Start of Block

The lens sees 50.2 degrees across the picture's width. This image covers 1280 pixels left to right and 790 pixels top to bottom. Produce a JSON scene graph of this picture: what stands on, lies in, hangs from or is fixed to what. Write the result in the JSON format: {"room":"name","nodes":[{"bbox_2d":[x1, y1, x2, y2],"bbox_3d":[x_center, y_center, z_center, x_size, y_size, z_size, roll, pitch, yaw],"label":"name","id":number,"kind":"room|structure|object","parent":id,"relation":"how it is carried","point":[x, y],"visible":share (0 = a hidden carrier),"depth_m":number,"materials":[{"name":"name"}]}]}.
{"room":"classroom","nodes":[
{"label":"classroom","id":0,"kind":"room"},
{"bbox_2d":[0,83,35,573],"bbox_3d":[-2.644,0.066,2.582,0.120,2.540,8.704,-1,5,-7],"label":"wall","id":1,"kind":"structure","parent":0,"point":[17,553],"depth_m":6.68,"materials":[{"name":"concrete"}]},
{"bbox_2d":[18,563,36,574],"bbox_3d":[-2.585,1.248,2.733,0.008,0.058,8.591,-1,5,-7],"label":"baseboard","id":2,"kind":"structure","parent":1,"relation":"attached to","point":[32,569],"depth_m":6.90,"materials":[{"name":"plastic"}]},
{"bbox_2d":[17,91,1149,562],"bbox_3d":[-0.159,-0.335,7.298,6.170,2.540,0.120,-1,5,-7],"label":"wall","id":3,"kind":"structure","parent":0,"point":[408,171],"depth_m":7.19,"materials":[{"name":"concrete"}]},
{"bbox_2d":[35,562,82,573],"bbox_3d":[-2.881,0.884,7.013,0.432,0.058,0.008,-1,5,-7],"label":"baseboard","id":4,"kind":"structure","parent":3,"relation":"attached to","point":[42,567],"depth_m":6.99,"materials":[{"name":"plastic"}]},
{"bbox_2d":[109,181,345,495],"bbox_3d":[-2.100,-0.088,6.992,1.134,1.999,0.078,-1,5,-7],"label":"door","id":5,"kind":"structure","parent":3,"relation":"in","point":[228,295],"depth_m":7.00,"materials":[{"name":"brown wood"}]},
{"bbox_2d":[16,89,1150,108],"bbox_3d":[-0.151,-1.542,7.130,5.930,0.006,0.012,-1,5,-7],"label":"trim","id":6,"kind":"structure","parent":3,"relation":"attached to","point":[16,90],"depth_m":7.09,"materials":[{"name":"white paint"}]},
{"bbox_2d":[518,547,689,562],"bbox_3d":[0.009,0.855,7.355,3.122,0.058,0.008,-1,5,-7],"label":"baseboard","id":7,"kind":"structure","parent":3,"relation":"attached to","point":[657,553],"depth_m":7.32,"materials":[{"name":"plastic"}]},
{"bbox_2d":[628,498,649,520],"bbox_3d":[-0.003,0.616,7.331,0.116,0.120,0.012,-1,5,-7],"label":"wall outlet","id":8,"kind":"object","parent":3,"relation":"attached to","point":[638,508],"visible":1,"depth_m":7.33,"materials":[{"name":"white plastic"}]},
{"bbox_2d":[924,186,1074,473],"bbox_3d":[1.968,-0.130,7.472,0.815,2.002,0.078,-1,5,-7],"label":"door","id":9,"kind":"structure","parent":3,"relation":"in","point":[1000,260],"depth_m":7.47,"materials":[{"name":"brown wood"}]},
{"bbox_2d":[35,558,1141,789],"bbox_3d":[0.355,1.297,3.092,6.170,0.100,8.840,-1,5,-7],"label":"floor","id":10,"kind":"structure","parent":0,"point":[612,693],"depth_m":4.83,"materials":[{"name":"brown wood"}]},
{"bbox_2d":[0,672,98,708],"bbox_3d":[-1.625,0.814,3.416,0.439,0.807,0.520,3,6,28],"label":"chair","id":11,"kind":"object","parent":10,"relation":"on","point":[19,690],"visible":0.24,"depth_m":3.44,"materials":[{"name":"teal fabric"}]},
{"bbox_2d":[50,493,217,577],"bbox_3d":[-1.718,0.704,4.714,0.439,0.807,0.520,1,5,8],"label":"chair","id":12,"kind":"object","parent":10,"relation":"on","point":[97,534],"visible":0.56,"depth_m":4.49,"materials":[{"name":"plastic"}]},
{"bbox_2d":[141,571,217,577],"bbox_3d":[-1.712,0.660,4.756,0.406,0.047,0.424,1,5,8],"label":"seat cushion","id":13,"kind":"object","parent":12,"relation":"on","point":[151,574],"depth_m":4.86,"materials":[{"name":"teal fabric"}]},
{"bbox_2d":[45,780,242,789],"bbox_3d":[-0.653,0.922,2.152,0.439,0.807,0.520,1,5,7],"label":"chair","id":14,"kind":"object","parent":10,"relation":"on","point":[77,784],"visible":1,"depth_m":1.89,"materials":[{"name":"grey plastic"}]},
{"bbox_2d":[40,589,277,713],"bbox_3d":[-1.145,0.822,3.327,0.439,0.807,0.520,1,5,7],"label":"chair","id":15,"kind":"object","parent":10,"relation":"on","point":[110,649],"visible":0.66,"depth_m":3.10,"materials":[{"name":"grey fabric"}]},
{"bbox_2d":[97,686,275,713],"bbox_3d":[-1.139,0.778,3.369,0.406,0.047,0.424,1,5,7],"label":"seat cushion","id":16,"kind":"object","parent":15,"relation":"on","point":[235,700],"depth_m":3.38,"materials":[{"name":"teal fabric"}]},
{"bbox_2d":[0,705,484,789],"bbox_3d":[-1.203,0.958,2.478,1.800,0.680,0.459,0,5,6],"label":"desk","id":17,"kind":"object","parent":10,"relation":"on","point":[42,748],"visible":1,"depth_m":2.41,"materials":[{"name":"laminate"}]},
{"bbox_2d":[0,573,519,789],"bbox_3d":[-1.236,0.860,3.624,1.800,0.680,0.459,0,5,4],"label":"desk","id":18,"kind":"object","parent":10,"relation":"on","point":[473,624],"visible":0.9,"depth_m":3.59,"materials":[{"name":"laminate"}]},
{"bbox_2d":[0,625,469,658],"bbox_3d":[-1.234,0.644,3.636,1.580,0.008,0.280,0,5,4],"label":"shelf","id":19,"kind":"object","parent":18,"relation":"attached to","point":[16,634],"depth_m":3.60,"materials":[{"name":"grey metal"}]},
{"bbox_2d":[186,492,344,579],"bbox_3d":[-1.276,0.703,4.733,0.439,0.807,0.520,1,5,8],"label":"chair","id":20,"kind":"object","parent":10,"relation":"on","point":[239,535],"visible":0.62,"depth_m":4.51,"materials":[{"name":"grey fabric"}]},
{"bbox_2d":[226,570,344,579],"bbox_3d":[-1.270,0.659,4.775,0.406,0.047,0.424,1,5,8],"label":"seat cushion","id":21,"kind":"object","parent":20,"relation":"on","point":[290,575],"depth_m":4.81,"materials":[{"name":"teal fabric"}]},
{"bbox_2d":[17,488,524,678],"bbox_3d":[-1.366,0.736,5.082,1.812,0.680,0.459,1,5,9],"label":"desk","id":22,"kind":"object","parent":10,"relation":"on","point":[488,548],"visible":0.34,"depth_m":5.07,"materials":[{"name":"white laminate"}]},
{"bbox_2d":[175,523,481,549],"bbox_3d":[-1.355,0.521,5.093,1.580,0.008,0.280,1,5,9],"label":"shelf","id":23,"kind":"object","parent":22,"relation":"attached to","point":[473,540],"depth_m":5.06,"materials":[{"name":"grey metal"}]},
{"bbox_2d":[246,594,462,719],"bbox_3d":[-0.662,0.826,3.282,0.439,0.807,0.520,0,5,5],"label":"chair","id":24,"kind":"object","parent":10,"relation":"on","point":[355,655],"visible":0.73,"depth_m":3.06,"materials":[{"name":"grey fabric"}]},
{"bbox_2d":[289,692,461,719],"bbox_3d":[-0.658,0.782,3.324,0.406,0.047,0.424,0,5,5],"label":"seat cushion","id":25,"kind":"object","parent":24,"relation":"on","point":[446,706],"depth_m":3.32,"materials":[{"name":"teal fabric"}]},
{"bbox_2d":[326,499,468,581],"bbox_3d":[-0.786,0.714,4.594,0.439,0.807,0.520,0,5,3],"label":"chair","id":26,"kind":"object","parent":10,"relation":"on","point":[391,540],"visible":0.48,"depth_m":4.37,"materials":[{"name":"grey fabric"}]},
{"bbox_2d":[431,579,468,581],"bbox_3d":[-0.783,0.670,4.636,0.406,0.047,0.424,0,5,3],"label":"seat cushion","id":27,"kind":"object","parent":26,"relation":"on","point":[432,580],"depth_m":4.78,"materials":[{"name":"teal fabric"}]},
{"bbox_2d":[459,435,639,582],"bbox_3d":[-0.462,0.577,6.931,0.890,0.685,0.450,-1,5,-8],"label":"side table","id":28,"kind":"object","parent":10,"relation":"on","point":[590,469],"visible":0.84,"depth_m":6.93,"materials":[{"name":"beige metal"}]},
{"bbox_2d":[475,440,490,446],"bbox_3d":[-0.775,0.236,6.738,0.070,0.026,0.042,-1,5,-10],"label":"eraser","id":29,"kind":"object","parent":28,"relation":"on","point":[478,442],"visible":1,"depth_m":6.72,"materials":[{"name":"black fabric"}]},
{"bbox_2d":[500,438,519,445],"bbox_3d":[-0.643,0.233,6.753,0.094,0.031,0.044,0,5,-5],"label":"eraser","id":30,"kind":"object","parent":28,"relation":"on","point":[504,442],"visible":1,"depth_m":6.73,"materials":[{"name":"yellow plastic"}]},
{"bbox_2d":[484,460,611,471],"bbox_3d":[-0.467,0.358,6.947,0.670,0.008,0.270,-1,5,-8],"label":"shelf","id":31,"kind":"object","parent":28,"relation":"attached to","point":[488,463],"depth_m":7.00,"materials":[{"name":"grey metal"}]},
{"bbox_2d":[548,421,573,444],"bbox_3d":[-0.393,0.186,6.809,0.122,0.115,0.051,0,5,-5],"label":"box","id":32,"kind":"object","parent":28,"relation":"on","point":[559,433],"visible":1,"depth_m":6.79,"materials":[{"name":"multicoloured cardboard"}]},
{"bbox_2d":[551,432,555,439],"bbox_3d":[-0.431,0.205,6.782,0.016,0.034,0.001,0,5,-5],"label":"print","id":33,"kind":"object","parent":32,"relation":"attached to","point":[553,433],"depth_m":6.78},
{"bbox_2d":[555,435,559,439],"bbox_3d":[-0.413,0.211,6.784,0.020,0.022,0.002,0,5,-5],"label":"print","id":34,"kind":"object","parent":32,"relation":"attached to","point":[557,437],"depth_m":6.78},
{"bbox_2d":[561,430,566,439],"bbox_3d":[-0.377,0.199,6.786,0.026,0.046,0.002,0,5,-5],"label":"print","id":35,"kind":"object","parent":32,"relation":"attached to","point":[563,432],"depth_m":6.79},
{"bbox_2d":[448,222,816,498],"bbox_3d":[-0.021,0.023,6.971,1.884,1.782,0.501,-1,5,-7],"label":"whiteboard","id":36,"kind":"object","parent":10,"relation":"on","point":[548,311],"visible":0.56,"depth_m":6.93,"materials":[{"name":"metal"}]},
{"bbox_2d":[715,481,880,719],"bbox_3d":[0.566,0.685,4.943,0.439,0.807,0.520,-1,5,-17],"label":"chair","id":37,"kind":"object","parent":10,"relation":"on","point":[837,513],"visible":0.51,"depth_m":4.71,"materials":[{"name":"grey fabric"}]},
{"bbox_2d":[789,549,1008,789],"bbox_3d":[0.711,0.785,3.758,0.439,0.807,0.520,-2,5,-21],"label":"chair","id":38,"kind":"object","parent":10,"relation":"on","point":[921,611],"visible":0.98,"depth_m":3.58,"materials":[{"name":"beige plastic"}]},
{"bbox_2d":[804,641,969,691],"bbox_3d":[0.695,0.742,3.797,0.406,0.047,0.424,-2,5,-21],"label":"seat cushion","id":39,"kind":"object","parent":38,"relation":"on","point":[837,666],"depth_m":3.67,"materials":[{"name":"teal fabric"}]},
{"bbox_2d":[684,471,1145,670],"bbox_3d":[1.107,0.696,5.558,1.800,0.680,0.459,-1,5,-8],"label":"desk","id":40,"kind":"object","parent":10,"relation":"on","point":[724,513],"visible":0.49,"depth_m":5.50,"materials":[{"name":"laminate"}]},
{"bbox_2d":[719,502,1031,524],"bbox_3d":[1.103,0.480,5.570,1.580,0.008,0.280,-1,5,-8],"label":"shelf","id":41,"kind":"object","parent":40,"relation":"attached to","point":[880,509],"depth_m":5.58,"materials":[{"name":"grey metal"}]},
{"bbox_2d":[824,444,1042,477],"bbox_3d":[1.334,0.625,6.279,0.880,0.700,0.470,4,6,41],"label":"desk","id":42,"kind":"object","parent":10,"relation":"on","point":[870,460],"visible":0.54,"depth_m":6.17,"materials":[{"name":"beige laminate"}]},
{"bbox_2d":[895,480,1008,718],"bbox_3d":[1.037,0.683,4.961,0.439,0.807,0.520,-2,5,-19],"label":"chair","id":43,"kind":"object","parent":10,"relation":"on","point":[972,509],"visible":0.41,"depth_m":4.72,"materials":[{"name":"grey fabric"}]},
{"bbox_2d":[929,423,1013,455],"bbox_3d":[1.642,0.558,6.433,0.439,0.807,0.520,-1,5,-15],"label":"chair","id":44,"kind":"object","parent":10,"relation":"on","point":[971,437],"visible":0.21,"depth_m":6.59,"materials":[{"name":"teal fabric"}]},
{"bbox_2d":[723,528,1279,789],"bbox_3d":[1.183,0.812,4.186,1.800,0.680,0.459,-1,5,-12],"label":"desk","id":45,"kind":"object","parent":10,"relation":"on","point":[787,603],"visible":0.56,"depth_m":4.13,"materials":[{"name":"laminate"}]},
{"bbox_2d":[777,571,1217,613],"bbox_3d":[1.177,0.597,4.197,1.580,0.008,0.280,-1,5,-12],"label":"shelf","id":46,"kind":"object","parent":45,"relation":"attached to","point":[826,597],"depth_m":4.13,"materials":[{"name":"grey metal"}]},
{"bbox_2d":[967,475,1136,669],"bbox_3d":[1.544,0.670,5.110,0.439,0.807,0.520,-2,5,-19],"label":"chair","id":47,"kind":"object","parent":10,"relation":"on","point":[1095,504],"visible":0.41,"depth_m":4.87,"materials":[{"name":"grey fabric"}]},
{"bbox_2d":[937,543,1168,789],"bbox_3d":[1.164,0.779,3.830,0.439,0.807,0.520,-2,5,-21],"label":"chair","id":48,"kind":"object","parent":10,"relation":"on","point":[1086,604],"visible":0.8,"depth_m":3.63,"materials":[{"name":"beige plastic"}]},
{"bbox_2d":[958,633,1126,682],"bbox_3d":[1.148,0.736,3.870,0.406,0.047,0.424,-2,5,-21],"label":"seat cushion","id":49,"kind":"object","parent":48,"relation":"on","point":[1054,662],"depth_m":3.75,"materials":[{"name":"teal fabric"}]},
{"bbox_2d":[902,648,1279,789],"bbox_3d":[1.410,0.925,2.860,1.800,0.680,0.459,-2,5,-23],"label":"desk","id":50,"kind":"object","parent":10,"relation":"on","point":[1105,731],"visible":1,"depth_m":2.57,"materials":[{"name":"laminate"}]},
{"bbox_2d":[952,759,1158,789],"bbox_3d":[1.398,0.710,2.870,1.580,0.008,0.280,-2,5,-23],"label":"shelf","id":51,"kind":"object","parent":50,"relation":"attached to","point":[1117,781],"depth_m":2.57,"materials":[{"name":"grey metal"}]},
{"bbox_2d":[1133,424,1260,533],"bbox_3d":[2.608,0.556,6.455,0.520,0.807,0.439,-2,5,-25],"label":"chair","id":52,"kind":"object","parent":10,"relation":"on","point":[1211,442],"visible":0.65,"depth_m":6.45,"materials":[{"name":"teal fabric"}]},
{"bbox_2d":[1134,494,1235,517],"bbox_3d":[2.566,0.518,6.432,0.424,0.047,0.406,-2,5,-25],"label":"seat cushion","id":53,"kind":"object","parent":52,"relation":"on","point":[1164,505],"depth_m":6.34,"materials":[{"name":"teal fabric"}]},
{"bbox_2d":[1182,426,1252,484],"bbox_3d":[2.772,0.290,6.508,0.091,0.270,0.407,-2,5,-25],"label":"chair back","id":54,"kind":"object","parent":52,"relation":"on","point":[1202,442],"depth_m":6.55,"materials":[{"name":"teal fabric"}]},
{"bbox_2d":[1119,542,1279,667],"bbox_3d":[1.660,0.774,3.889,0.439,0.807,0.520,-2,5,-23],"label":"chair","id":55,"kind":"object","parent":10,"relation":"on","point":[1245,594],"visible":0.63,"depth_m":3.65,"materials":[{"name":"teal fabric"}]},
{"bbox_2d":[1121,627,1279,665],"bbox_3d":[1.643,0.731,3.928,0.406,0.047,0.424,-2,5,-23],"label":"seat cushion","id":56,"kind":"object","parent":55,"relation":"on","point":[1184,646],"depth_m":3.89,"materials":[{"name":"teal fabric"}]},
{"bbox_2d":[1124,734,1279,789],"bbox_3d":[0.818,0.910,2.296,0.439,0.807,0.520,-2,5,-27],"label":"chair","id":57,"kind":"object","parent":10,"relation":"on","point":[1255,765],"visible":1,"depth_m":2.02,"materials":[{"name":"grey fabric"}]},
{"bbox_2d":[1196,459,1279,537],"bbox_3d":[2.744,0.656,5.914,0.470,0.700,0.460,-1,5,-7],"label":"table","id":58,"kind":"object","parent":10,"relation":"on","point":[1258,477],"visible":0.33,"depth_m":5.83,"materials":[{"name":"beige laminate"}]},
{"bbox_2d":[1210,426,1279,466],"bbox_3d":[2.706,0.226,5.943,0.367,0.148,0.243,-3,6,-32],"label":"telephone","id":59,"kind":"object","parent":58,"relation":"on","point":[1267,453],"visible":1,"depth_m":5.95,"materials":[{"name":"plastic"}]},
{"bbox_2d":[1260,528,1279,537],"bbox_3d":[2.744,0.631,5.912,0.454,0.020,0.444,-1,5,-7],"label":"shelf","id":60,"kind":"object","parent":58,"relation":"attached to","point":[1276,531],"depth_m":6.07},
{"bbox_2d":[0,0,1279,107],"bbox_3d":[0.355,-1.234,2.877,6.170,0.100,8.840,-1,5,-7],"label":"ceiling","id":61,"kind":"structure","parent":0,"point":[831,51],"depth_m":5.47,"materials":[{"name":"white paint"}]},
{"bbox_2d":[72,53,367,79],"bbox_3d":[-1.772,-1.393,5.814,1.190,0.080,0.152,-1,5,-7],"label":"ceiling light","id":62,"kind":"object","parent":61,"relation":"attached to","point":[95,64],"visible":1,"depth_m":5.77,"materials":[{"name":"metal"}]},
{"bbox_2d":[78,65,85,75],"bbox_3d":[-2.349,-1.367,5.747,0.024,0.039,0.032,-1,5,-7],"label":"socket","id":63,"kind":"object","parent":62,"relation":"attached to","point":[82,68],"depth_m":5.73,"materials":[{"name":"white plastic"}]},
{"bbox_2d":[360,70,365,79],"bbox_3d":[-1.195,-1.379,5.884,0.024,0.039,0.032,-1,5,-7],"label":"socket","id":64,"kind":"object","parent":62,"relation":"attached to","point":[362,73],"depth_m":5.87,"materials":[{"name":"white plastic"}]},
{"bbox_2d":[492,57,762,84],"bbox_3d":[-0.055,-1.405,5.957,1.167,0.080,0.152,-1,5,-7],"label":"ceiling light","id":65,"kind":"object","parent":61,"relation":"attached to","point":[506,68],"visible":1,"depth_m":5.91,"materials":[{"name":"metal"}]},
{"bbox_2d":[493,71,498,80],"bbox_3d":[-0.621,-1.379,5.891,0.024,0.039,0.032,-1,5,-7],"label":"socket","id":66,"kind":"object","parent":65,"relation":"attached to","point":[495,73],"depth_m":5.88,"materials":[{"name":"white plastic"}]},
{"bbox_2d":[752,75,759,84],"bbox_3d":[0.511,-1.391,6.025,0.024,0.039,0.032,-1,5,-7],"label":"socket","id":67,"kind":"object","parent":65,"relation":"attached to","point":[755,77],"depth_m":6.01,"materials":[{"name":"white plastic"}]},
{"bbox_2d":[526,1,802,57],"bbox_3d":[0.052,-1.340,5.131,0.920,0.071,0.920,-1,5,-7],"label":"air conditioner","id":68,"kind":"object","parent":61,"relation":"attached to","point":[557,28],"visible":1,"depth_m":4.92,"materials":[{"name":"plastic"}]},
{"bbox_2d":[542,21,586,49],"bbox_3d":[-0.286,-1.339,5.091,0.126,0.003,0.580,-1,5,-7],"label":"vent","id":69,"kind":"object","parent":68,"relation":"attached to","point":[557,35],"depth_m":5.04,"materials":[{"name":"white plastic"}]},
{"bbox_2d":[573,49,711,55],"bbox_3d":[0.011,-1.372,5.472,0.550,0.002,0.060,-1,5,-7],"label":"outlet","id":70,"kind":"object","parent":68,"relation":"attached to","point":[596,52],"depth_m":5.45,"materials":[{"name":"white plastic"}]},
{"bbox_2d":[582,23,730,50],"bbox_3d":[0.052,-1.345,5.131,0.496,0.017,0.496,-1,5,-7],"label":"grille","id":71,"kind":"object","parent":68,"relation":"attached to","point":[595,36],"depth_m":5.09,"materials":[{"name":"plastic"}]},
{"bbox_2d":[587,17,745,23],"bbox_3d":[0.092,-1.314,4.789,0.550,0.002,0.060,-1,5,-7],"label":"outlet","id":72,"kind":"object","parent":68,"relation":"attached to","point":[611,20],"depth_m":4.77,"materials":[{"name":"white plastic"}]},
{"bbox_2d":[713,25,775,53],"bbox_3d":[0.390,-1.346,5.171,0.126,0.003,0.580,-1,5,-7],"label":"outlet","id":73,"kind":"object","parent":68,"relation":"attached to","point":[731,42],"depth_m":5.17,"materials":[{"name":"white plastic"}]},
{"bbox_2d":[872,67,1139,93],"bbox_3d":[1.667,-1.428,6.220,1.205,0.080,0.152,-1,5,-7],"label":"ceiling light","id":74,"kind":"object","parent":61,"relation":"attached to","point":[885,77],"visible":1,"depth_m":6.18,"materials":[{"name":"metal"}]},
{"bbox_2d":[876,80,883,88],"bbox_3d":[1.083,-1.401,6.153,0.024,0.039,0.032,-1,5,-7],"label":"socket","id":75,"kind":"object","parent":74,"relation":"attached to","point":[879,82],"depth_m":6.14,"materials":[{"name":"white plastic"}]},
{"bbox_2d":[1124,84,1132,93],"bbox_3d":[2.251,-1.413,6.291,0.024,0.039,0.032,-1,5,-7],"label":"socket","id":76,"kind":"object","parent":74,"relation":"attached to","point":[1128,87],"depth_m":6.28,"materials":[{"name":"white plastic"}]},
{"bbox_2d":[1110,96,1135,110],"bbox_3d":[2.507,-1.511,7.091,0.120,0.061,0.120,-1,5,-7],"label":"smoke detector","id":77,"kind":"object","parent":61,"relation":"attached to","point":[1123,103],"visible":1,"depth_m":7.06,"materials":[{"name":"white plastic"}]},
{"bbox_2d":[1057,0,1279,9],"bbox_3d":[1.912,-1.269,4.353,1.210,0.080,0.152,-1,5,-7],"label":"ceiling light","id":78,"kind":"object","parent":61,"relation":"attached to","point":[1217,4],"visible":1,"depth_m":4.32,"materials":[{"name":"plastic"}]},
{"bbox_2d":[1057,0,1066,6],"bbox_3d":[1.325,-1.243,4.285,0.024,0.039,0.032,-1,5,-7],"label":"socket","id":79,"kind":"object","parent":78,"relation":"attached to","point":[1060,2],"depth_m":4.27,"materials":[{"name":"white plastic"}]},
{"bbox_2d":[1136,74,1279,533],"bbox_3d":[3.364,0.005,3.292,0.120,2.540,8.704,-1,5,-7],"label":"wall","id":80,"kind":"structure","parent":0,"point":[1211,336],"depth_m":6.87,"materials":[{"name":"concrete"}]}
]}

End of Block

§ **WORK REQUEST**
Return each line from the entries above that includes "room".

§ **EXERCISE OUTPUT**
The lens sees 50.2 degrees across the picture's width. This image covers 1280 pixels left to right and 790 pixels top to bottom. Produce a JSON scene graph of this picture: what stands on, lies in, hangs from or is fixed to what. Write the result in the JSON format: {"room":"name","nodes":[{"bbox_2d":[x1, y1, x2, y2],"bbox_3d":[x_center, y_center, z_center, x_size, y_size, z_size, roll, pitch, yaw],"label":"name","id":number,"kind":"room|structure|object","parent":id,"relation":"how it is carried","point":[x, y],"visible":share (0 = a hidden carrier),"depth_m":number,"materials":[{"name":"name"}]}]}.
{"room":"classroom","nodes":[
{"label":"classroom","id":0,"kind":"room"},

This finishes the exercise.